博物馆工作人员在疫情管控闭馆后,拿起设备的直播状态

在多重受众体系下,未来的博物馆会走向何方?彼得·维贝尔(Peter Weibel)在《新博物馆宣言》(Manifesto for a New Museum)中指出,“未来博物馆将成为独特体验的地方,通过艺术品的创造性展示,创新的互动方式以及个人体验选择,博物馆将确定创新与个人之间的新关系。将保护个人免受大众消费主义和大众社会的影响。”

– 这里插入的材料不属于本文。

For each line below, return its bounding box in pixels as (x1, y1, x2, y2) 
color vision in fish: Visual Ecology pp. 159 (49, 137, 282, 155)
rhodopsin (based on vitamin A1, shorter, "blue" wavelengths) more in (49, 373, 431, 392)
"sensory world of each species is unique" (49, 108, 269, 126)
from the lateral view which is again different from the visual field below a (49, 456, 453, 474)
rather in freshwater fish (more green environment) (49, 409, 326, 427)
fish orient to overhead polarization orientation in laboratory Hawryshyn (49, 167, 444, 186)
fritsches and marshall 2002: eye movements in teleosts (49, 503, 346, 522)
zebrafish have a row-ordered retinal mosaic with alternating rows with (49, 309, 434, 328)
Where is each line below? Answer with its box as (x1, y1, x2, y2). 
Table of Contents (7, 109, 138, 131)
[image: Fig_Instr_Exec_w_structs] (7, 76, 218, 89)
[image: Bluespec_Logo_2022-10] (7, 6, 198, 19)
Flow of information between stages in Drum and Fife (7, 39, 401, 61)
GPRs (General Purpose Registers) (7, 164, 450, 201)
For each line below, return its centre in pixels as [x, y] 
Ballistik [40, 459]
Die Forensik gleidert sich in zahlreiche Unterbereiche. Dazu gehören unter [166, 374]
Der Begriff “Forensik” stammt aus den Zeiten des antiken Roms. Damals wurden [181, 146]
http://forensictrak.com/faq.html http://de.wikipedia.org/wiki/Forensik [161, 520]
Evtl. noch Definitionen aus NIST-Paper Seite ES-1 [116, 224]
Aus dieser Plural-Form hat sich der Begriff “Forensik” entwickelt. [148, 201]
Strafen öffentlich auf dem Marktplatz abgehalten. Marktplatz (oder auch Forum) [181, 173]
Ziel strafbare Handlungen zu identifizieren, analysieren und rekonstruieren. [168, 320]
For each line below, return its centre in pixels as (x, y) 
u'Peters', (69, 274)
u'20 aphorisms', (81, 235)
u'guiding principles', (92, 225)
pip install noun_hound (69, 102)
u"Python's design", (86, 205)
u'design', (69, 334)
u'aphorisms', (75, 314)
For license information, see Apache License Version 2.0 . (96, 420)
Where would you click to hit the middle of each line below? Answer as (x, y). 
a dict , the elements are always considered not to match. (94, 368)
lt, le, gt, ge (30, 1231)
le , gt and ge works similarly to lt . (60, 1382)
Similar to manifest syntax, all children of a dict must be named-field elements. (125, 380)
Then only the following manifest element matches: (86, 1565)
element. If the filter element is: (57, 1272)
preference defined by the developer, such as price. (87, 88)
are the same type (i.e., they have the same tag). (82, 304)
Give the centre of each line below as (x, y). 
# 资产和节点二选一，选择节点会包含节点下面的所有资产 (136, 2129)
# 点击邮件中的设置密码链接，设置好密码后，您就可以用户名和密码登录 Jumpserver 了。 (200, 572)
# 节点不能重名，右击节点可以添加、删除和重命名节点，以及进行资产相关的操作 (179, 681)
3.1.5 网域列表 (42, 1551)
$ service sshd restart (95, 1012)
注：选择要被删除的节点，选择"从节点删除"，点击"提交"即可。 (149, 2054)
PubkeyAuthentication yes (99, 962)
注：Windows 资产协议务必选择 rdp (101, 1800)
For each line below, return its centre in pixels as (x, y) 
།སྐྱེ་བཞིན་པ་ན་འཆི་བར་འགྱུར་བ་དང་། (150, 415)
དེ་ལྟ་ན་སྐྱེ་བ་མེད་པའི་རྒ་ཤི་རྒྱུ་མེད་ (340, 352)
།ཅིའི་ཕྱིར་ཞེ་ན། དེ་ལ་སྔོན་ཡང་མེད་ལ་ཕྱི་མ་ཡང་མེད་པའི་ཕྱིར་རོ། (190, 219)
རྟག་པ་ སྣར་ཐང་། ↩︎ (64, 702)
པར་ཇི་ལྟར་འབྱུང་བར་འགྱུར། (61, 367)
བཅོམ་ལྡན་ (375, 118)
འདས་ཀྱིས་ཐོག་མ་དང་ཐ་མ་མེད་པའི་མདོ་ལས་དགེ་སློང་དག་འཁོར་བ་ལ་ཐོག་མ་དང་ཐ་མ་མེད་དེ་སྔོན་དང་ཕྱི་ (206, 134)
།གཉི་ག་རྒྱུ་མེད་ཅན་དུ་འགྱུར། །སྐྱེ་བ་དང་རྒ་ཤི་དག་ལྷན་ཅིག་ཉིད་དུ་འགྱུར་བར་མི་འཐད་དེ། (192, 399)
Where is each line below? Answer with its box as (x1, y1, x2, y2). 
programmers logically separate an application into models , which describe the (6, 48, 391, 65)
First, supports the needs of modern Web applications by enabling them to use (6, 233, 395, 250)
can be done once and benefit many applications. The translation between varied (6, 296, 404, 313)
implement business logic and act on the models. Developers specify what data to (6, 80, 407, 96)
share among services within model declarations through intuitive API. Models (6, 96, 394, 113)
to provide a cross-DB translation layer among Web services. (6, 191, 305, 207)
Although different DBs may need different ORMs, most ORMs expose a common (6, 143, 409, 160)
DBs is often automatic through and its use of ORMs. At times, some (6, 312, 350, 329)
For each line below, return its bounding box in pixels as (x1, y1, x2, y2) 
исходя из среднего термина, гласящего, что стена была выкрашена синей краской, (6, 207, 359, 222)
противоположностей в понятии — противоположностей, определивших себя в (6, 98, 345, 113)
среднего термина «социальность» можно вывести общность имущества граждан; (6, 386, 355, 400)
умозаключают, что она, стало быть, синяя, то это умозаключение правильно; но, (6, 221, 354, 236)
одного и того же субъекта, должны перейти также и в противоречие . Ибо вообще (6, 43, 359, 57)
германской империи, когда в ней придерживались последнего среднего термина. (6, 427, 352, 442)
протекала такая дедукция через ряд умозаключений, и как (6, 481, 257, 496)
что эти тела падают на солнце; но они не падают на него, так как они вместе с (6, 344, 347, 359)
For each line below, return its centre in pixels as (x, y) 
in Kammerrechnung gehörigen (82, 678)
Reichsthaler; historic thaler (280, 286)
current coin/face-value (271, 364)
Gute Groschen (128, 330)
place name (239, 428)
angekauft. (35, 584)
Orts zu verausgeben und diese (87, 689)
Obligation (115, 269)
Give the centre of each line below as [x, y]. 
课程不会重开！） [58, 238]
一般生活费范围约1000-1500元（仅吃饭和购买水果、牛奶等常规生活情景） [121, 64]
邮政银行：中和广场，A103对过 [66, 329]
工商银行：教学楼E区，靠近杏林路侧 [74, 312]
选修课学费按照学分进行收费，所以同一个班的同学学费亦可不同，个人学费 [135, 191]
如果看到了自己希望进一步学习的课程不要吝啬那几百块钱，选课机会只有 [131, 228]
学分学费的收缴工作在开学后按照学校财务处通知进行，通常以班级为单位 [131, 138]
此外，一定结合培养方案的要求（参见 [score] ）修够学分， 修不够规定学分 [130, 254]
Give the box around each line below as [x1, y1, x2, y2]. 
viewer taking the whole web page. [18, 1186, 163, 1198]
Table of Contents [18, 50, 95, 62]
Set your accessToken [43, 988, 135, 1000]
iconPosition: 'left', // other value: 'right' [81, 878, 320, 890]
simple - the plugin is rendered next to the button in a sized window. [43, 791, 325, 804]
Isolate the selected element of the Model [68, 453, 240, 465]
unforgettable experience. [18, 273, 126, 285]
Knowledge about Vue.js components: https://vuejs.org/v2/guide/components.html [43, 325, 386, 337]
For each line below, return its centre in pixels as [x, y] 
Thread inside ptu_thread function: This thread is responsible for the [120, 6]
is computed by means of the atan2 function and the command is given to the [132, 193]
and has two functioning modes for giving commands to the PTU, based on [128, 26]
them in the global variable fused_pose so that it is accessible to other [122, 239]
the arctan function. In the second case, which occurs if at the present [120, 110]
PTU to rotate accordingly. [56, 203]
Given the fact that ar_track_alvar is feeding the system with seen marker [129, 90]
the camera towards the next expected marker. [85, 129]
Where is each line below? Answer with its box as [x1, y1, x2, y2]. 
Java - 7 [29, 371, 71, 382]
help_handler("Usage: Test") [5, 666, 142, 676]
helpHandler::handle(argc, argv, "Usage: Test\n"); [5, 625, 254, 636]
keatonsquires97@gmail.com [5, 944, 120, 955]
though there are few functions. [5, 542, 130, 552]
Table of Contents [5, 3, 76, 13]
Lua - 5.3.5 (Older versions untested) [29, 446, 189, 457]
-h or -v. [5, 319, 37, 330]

彼得·维贝尔还说:“观众拓展并不意味着要加强公众参观博物馆的意愿,而是意味着利用新技术手段的观众参与,以提高观众的知识、能力和意识。未来博物馆的理想访客不是旅游观众,而是公民科学家。未来博物馆将成为市民探索新世界的实验室。未来博物馆将为了解过去的智慧和知识敞开大门,更重要的是帮助公民了解他所生活和赖以生活的世界。未来博物馆将成为一种新型实验室,它需要的不是古典艺术史学家,而是高级科学技术专家。”

博物馆应成为公共领域的一部分。但今天的公共领域被电视、新闻媒体和社交媒体等大众媒体所主导。不幸的是,博物馆依赖于这些公共领域。为吸引观众和媒体的关注,有时博物馆成为了公共景点。新技术是否可以使博物馆拥有自己的公共领域?不仅通过在线发布和展览,而且通过展览中的交互工具,使观众和艺术品建立新的对话。让观众不论是在艺术品展出现场或是以数字方式接触艺术品时,真正使自己沉浸其中并研究艺术品的认知价值,博物馆将因此而变身成为研究场所和实验室。而不是从一个著名的图像游走到另一个图像,只是观望几秒钟而没有任何理解。

博物馆直播现场 淘宝直播供图

“博物馆不仅是休闲场所,更是表达人们的历史发展历程和美好生活愿望的文明载体。面临突如其来的疫情,人们采取“社交疏离”防疫措施,以保护自我和他人生命安全。文化是消除恐慌和克服孤独的重要手段,也是激励人们与疫情抗争的心理支持。”宋向光说。